TRY IT> In the entries that follow, how many lines contain the word "curación"? Answer with the number only.

RECORDS TO USE>

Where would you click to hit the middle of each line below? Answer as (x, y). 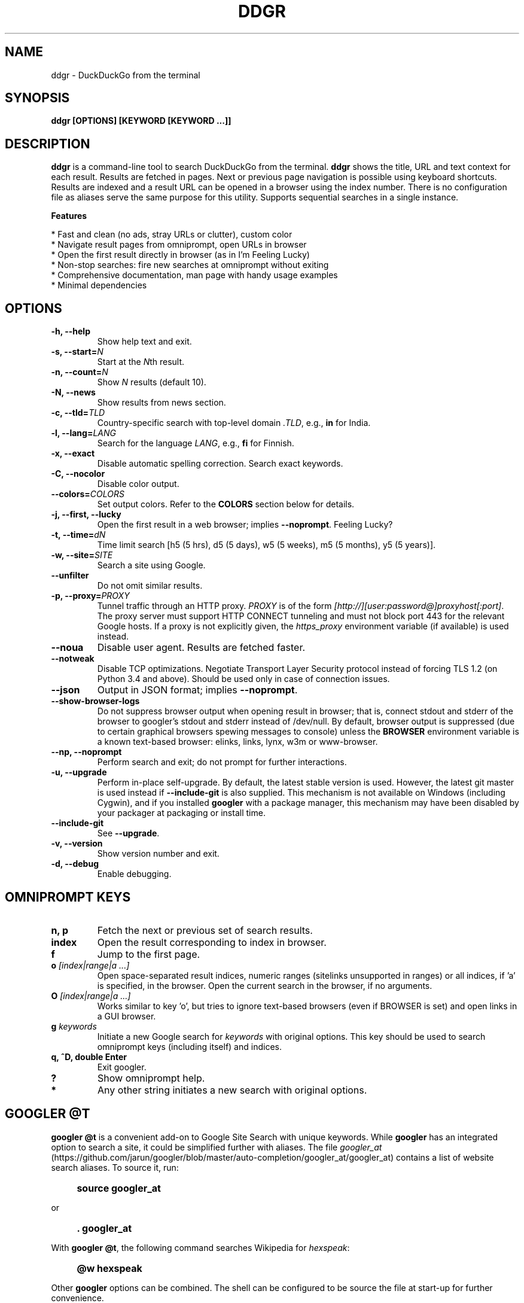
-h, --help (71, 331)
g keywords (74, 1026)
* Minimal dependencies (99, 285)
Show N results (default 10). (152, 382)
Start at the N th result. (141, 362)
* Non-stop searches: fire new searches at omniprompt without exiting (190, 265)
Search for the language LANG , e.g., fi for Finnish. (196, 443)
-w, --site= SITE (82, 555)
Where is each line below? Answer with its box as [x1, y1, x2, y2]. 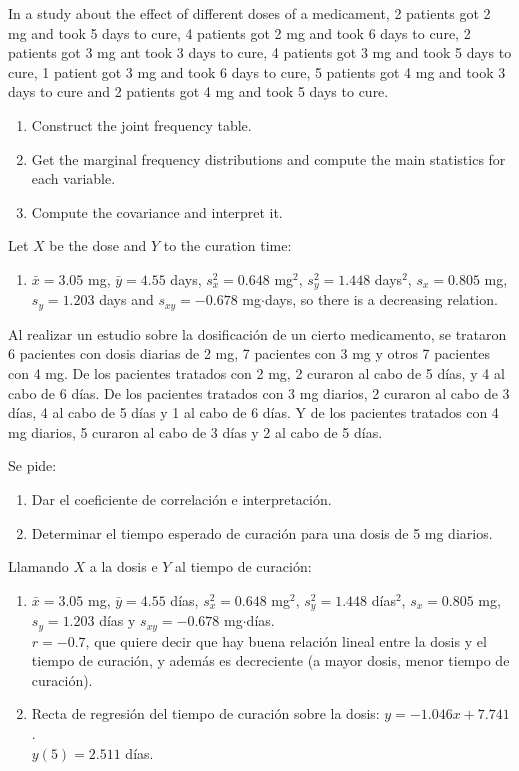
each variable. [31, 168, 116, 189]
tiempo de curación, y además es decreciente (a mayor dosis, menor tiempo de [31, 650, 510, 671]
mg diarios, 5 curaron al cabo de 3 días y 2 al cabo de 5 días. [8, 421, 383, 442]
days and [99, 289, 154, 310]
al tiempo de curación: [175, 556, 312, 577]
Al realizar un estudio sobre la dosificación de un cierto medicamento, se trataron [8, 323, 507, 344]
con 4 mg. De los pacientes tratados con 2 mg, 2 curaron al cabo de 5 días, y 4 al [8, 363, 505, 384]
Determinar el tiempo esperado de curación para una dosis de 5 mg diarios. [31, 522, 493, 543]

ANSWER BOX> 3